Task
From the data below, retype exactly the lines starting with the one that contains "For each line" and ending with the one that contains "node ranges. The", both included.

Records supplied
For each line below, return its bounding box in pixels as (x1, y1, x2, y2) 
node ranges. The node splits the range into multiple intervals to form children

---

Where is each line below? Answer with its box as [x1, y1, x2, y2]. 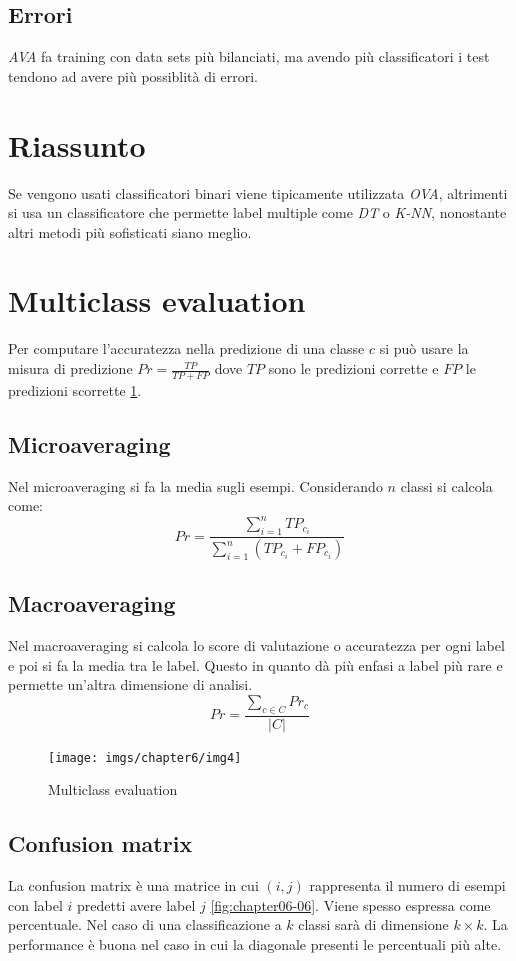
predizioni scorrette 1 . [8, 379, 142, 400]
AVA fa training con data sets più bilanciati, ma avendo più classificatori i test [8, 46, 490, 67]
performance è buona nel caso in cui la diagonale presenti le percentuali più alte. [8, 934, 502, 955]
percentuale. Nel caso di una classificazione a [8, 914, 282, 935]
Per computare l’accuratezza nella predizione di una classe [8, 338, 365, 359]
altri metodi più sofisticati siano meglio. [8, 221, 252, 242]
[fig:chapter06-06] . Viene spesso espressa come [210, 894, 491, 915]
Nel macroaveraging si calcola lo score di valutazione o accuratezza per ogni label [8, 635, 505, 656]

Task answer
For each line below, return its bounding box in pixels as (x1, y1, x2, y2) 
node ranges. The node splits the range into multiple intervals to form children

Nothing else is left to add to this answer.